Rugby Club Krusevac
- Full name: Рагби клуб Крушевац Ragbi Klub Krusevac
- Nickname: Wolves
- Founded: 1992; 34 years ago
- Location: Kruševac, Serbia
- League: Rugby Championship of Serbia,

Official website
- rugbykrusevac.org/news.php

= Rugby Club Krusevac =

Serbian rugby union team, based in Kruševac

Rugby Club Krusevac, (Serbian: Рагби клуб Крушевац) is a rugby union team from Kruševac, Serbia. The club is a member of the Rugby Union of Serbia. The team wears an orange and black strip.

== History ==

The first rugby ball in Krusevac brought Dragan Vujasinovic, officer of Yugoslav People Army, in October 1982. Next year he started section in military camp "July th". Club with same name was formed in March 1984 and played till the end of 1986.

On 19 August 1992, a group of former players from the "July 7th Rugby Club" formed Rugby Club Krusevac. The first President was Mr. Ljubisa Popovic. Club was mainly focused on work with young players. The first ever Serbian born player who played in England, Aleksandar Mihajlovic, was product of RC Krusevac. He played for Bedford Athletic RUFC, Bedford Blues, Launceston RFC in UK and County Carlow in Ireland.

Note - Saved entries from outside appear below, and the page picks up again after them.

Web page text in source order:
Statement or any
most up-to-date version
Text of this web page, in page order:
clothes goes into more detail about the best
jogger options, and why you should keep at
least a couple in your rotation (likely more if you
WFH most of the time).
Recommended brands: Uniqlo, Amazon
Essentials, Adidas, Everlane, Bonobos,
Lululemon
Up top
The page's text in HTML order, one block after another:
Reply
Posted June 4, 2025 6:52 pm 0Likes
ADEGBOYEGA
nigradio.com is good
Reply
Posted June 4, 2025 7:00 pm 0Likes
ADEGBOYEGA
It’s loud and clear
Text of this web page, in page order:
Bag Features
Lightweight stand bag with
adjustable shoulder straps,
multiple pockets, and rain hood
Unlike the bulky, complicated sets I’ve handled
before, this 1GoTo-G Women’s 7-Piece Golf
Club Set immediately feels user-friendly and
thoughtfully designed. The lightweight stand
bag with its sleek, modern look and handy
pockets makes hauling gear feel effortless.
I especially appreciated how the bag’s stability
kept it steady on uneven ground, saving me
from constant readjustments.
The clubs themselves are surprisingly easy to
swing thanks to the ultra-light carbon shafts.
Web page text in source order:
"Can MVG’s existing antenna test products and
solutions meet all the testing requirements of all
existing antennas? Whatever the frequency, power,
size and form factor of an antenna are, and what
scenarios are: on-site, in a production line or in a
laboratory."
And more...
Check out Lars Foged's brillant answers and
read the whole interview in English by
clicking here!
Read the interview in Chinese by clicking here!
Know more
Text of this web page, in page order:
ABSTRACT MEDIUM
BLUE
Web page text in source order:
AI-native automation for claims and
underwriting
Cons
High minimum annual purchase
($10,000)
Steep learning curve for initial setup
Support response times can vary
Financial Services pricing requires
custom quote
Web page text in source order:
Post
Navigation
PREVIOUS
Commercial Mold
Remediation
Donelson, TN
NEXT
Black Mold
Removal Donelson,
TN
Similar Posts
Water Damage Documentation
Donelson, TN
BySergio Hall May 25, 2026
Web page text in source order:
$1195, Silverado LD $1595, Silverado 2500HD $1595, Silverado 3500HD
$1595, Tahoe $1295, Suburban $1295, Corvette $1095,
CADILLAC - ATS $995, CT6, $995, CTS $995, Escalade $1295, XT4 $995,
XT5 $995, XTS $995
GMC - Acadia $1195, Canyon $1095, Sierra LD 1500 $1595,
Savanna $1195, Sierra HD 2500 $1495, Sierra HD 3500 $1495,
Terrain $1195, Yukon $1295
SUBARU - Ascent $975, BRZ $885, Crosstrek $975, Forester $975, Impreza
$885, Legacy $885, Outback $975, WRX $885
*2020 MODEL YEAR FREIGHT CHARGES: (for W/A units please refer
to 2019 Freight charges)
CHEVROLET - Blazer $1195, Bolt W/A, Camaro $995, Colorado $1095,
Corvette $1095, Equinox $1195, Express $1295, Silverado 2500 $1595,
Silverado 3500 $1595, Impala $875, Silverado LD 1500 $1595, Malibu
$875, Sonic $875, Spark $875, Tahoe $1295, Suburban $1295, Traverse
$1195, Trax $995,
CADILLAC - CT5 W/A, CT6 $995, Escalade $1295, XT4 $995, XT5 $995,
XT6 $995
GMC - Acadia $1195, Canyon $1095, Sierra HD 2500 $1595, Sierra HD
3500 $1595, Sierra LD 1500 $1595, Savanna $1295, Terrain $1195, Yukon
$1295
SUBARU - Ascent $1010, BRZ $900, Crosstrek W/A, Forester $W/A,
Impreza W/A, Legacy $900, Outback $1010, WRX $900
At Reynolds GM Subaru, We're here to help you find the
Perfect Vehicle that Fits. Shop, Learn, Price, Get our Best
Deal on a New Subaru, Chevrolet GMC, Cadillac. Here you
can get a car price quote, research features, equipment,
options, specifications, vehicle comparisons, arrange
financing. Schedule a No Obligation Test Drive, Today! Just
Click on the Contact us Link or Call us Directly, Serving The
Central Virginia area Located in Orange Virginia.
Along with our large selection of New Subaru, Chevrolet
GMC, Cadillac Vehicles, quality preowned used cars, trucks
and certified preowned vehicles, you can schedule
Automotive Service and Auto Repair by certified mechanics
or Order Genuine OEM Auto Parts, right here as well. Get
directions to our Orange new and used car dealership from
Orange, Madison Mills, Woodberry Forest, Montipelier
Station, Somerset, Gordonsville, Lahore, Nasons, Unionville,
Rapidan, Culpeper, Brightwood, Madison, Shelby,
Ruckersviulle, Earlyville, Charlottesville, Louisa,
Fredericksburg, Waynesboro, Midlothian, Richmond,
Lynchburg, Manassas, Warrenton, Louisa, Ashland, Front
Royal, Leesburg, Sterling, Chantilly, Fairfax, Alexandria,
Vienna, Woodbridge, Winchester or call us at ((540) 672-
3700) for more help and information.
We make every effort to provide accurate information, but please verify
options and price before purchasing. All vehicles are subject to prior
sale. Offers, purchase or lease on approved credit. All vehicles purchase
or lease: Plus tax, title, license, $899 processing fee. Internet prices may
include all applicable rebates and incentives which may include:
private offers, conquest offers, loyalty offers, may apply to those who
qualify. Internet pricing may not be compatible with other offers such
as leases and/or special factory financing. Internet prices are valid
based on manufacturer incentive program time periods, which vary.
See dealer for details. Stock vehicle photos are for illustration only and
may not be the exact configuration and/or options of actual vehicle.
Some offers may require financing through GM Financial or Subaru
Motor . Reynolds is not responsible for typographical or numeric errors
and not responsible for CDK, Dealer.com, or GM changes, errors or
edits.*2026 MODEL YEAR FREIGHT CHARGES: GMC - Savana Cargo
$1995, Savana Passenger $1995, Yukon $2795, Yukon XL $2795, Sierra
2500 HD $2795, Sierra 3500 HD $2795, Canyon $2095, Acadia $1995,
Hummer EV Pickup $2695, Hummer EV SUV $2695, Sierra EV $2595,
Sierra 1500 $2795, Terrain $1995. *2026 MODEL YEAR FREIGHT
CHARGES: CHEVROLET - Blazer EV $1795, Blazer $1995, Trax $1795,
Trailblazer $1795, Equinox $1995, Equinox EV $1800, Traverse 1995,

Since 1992 RC Krusevac produced 13 senior representatives of Serbia and more than 20 U18 and U20 representatives.

The first female team in Serbia was formed in Krusevac, in September 2005.

From 2001. till 2013. RC Krusevac organized international sevens tournament which gathered teams from Fiji, UK, Romania, Polska, Hungary, Belgie, Australia, Bulgaria, Bosnia&Herzegovina, Montenegro...

Due to the lack of money in last couple of years RC Krusevac is oriented on work with young categories.